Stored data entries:
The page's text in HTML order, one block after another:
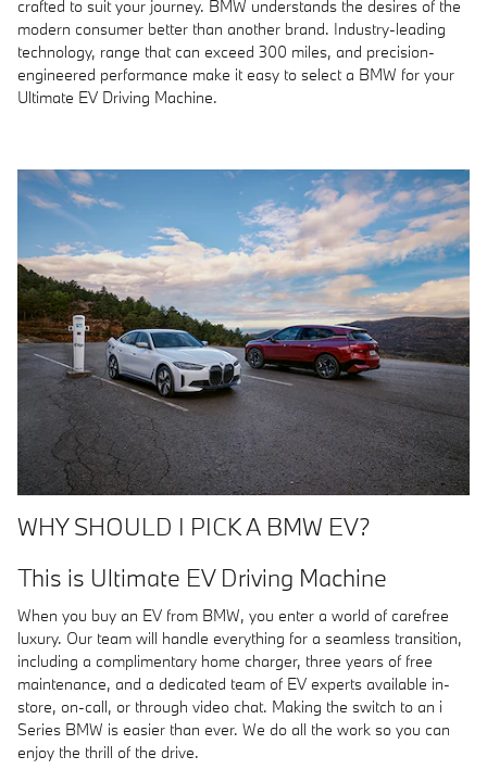
crafted to suit your journey. BMW understands the desires of the
modern consumer better than another brand. Industry-leading
technology, range that can exceed 300 miles, and precision-
engineered performance make it easy to select a BMW for your
Ultimate EV Driving Machine.
WHY SHOULD I PICK A BMW EV?
This is Ultimate EV Driving Machine
When you buy an EV from BMW, you enter a world of carefree
luxury. Our team will handle everything for a seamless transition,
including a complimentary home charger, three years of free
maintenance, and a dedicated team of EV experts available in-
store, on-call, or through video chat. Making the switch to an i
Series BMW is easier than ever. We do all the work so you can
enjoy the thrill of the drive.

ACTIVITY:
Each line of the data that has the string "Driving" should be returned.

TASK OUTPUT:
Ultimate EV Driving Machine.
This is Ultimate EV Driving Machine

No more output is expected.